I chose BigQuery for generating wildfire related analytics in my fireAlert.app platform (the side project is also documented here). However, I am undecided on the method of streaming/batch loading and transforming the data.
Hands-on comparison of Cloud Functions and Dataflow (I wrote my implementations in Python and Apache Beam/Python, respectively) point me towards using Cloud Functions instead of Dataflow (at least initially).
For my present use case, cloud functions demonstrate the advantage of being simple and inexpensive. Dataflow is more expensive and seems kind of slow to spin-up, but may be more suitable for more complex data transformations. I am not yet ready to make a a conclusive statement on this topic.
I am also now acutely aware of the problem of data duplication in data pipelines.
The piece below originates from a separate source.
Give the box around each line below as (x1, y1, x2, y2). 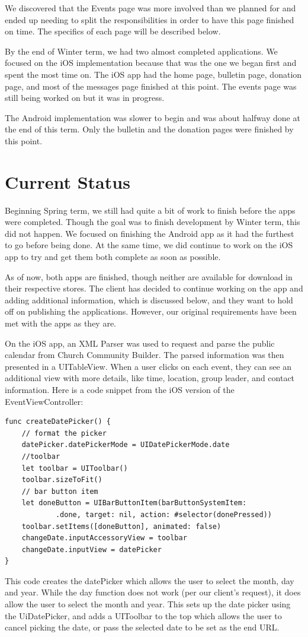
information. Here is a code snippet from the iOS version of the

When I batch insert data into Bigquery, I have to be mindful of how I gather the data through Cloud Functions and manage my datasets and tables.
For example, the satellite hotspot data I retrieve from NASA FIRMS, is a 24-hour rolling data source. If I update the data every 15 minutes, I risk batch loading the same data multiple times. One mitigation technique I have considered is maintaining a realtime 24-hr table that overwrites the table during each batch load and once daily appends to separate archive table.
The ultimate goal of designing a data warehouse is to generate valuable and insightful analytics. I hope to build a warehouse that can do just that with wildfire related data. The NASA Firms data is the first of several useful datasets I will aggregate.